Daha sonraki süreçte Zafer Öner’in askerliği, ihtisası derken Hacettepe Genel Cerrahi bölümünde yolları tekrar kesişti. “ Uzunca bir süre Hüsnü Göksel hocamla birlikte çalıştım. Sonra A grubuna geçtim, grubun sorumlusu geçici olarak Haberal idi. Sonra B grubuna geçtim, sorumlu yine Haberal’dı. C ye geçtim yine Haberal... Son olarak D’ye geçtim, o grup zaten Haberal’ındı. Kaderim hep Haberal’la kesişiyordu. Sonraki süreçte köpeklerde karaciğer nakilleri yapıyorduk. Yaşatabilmek için olağan üstü çabalar gerekiyordu. Böbrek nakilleri ise son hızla gidiyordu. Bir gecede dört böbrek nakli yapılabiliyordu. Bu hıza ne nefrolojinin, ne de ameliyathanenin kapasitesi yetiyordu. Yetkililer sorunu çözmek yerine adeta transplantasyonun hızının kesilmesini istiyorlardı.”
İYİLİK MELEĞİ CİCİ ANNE
İşte benim de Haberal’ı tanıdığım bu süreçte “Cici Anne”nin” desteği, diğerlerinin de üzerine eklendi. Büyük bir miktar parayı vakfın değil Haberal’ın adına bankaya yolladı. Bu paranın kuruşu heba edilmedi ve amacı dışında kullanılmadı. Böylece Organ nakli ve yanık tedavi vakfının ilk binası alınmış oldu. Diyaliz sorunu çözülmüştü. Peki, Cici Anne kimdi? Atatürk’ün rahle-i tedrisinden geçmiş, yaşının doksanın üstünde olduğunu söyleyen, istiklal madalyalı bir iyilik meleğiydi.
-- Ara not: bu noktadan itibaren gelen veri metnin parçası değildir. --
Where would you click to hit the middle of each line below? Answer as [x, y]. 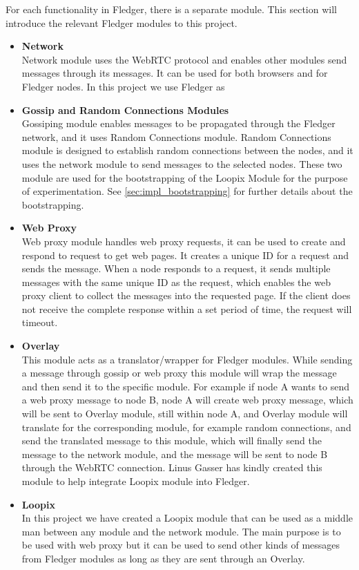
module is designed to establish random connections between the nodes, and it [187, 150]
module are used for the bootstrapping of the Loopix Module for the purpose [185, 177]
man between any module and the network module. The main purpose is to [181, 531]
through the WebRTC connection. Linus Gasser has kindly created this [172, 467]
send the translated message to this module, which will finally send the [172, 440]
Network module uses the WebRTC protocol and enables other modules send [184, 59]
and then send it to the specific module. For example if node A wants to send [185, 386]
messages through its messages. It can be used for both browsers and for [175, 73]
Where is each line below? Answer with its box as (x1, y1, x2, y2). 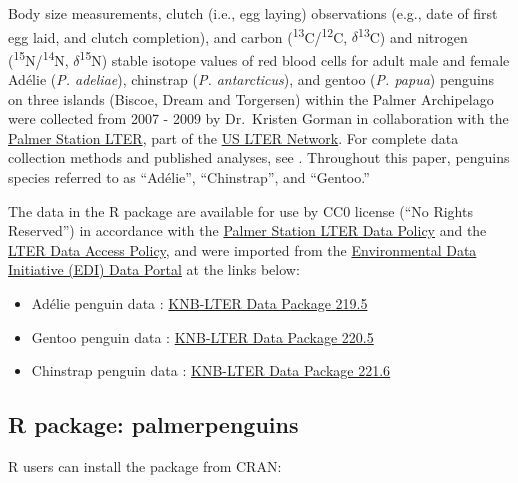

Bakın Zafer Hoca, büyük tutkuyla bağlandığı Haberal’ın kişiliği konusunda daha başka neler söylüyor;
“Haberal’dan en çok duyduğum cümle ‘Akşam yastığa başınızı koyduğunuzda eğer o gün bu ülkenin insanları için bir şey yapmadıysanız gününüzü boş geçmiş sayın’ cümlesidir. Tek derdi vardı. Çalışmak ve ülkesini çağdaş medeniyet düzeyinin ötesine taşımak… Bir gün bana şaka yollu ‘Bana bak, nereye gidersem oradan çıkıyorsun. Benimle yarışamazsın bunu bil’ demişti. Bu bir şakaydı ama doğruydu. Çünkü o sadece ve ancak kendisiyle yarışabilirdi. Onun gücüne hızına yetişmek pek de kolay değildi. Çalışarak enerjisini yenilerdi. Tatile gittiğini görmedim. Ne zaman uyuduğunu hiç anlayamadım.”
HOCASINI DEFNETTİĞİ YERDE YATIYOR
Herkesin en zor ve en acılı anlarında ilk onun koştuğunu da ilginç bir anısıyla anlatıyordu. “Prof.Dr.Hüsnü Göksel hocamızın hastalığı sırasında gösterdiği ihtimamı kim babasına göstermiştir acaba. Onun yarı canlı bedeni karşısında yoğun bakım odasındaki duruşu, o andaki ifadesi, üzüntüsü anlatılamaz; İlk defa ağlarken gördüm onu. Beni fark etmedi bile. Onu mezarına babasını yerleştirir gibi kendi elleriyle yerleştirdi. Peki elleriyle nereye defnetti biliyor musunuz? Silivri’ye! Şu anda tutuklu bulunduğu Silivri’deki Hüsnü hocanın aile kabristanına...”
Tüm bunları niye mi aktardım? Bazı kesimler onun bu ülke insanına sağladığı imkanları ya bilmiyor, ya da hatırlamak istemiyor. İşte, bu insanların yanlış fiillerine tanık olunca, geçmişi bir kez daha anımsatmak istedim. Bir de milletvekili bile seçildiği ve bir suç isnat edilmediği halde Silivri Cezaevi’nde tutulan Mehmet Haberal’ın öğretmenler gününü kutlamak.